An active and unsettled weather pattern is expected this week. A period of rain, possibly mixed with some snow, is expected later this morning with the highest chances near and south of I-80 with lesser chances farther to the north. More widespread rain, some of which could be locally heavy, is forecast on Wednesday and then again Thursday and Thursday night. Some embedded thunderstorms will also be possible with the activity on Thursday. Lakeshore flooding may become a threat on Friday into Saturday.

Chicago Live Radar


An active weather pattern will bring multiple chances for rain this week. Moderate to heavy rain is possible late in the week as well at high temperatures in the 60s.

Michiana Live Radar


There will be a small chance for rain this evening, followed by sunny skies Tuesday for St. Patrick’s Day. Conditions will then become more unsettled Wednesday through Friday as multiple storm systems bring chances for rain and mixed precipitation to southern WI. There is a slight chance for thunderstorms on Thursday.

Milwaukee Live Radar


Chances for rain will move in this afternoon through tonight. Starting Tuesday, warm southerly flow will allow for temperatures to increase throughout the week, with highs reaching the upper 60s by Thursday. Rain is likely Wednesday through Thursday, with thunderstorms possible on Thursday. #inwx

Indianapolis Radar

National Weather Outlook

National Radar Mosaic

12 Hour Precipitation

National Discussion and Travel Weather

By Ziegenfelder of the NWS

  • Heavy snow will produce multiple feet of snow for the Sierra Nevada
  • There is a slight risk of excessive rainfall over parts of Southern California

An upper-level low will slowly move southward along the West Coast through Tuesday into Wednesday morning, pushing a slow-moving cold front ahead of it through California as a stalled front remains across the Intermountain West. The upper-level low will aid in streaming a plume of moisture into Southern/Central California through Tuesday afternoon. These features are expected to lead to persistent precipitation for the Great Basin into California. Heavy snow will develop over higher elevations of the Sierra Nevada, producing snow measured in multiple feet. In lower elevations of coastal California, rain will continue through Tuesday morning. Rainfall amounts could be over 2 inches, which may cause scattered flooding and flash flooding in some locations. Urban areas and burn scars could particularly have these problems. A secondary surge of moisture will move into parts of Central California as rain returns to the Coastal Northern/Central California by Tuesday evening.
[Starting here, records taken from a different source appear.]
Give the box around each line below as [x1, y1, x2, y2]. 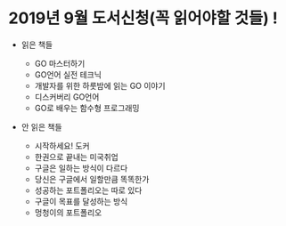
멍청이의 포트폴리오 [34, 206, 102, 218]
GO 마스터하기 [34, 58, 86, 69]
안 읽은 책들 [20, 121, 63, 132]
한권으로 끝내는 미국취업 [34, 151, 119, 162]
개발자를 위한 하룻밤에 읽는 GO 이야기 [34, 80, 166, 91]
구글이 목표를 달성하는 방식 [34, 196, 128, 206]
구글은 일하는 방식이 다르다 [34, 162, 128, 174]
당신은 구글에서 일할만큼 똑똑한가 [34, 174, 150, 184]
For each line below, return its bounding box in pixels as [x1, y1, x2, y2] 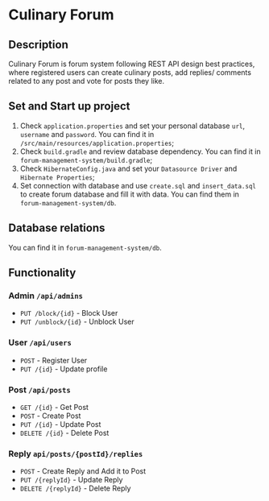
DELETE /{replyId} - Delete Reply [19, 483, 131, 493]
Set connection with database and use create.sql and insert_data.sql [19, 180, 256, 190]
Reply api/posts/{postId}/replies [8, 448, 143, 459]
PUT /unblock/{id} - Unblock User [19, 317, 134, 327]
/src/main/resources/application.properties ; [19, 138, 175, 147]
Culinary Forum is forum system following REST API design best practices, [8, 59, 255, 68]
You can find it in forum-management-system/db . [8, 242, 163, 252]
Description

A front will meander across the Southern Plains through the Lower Mississippi Valley and Southeast through Tuesday evening. Moisture from the Western Gulf of Mexico will stream northward over the Southern Plains into the Lower Mississippi Valley overrunning the front producing scattered showers and thunderstorms across those regions and northward. Rain amounts could reach over an inch across portions of Texas, Eastern Oklahoma, and Arkansas through Monday night, so there is some potential for isolated flash flooding. The Big Bend area of Texas can expect the possibility of severe thunderstorms Monday. Lighter rain is possible for the Tennessee Valley, Lower Ohio Valley, and the Southeast on Monday into Tuesday. Overnight Tuesday, showers and thunderstorm will expand northward into parts of the Central Plains and Middle Mississippi Valley. While rain and snow will develop over parts of the Upper Mississippi Valley into parts of the Upper Great Lakes overnight Tuesday into Sunday.
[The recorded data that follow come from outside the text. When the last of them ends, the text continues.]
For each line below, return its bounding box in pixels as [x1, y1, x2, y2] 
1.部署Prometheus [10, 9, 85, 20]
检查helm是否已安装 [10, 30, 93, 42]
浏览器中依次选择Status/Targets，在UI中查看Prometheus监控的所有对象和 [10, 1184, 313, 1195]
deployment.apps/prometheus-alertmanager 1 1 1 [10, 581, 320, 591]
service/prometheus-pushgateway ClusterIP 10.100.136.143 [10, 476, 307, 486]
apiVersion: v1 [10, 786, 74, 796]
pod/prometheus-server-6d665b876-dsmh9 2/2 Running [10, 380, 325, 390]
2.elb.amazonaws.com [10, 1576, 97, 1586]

The snow will also move eastward across the Upper Great Lakes on Monday. Overnight Monday into Tuesday, snow and rain will move into New England exiting the area overnight Tuesday.
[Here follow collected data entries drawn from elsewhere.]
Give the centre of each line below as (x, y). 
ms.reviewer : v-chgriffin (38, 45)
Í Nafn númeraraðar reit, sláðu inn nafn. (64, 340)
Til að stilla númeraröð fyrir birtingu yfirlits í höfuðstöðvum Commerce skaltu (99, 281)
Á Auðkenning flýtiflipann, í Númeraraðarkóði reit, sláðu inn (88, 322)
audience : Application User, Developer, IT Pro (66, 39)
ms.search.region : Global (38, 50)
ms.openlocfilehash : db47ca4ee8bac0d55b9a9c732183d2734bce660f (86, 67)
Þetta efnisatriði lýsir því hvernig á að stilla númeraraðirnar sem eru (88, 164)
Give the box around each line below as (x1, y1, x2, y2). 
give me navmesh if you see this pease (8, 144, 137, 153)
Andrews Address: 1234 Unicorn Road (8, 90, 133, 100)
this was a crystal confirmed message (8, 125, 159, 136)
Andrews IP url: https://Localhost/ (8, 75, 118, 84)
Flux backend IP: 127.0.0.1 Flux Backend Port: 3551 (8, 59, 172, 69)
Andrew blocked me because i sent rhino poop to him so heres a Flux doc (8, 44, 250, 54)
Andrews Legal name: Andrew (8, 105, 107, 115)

The Northern High Plains will remain below normal temperature-wise the next couple of days, though not quite as frigid as recently. The West Coast should also have high temperatures 10 to 20 degrees below average with the influence from the upper low. Today, the Central/Southern Plains will be cooler than normal, but should moderate on Monday. Meanwhile south of the front, the Gulf Coast states can expect warm temperatures, generally 10 to 15 degrees above average.